[Required action]
An exact repetition of the data is required; no picture should appear in it.

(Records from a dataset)
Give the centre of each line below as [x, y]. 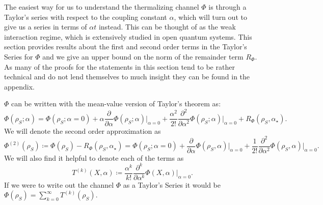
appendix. [19, 86]
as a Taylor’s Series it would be [172, 184]
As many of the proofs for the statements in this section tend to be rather [119, 66]
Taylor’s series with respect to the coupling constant [86, 17]
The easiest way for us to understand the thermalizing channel [102, 7]
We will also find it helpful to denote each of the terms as [94, 157]
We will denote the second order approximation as [83, 130]
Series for [19, 56]
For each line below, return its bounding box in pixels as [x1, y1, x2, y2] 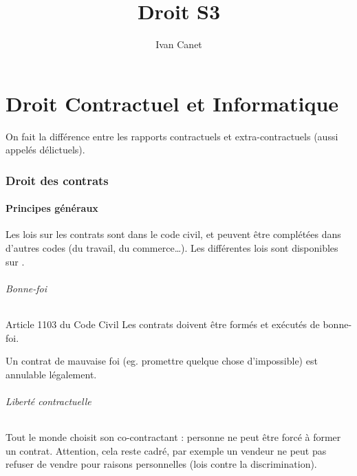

[Exercise answer]
Give the centre of each line below as [x, y]. 
appendix. [19, 86]
as a Taylor’s Series it would be [172, 184]
As many of the proofs for the statements in this section tend to be rather [119, 66]
Taylor’s series with respect to the coupling constant [86, 17]
The easiest way for us to understand the thermalizing channel [102, 7]
We will also find it helpful to denote each of the terms as [94, 157]
We will denote the second order approximation as [83, 130]
Series for [19, 56]
For each line below, return its bounding box in pixels as [x1, y1, x2, y2] 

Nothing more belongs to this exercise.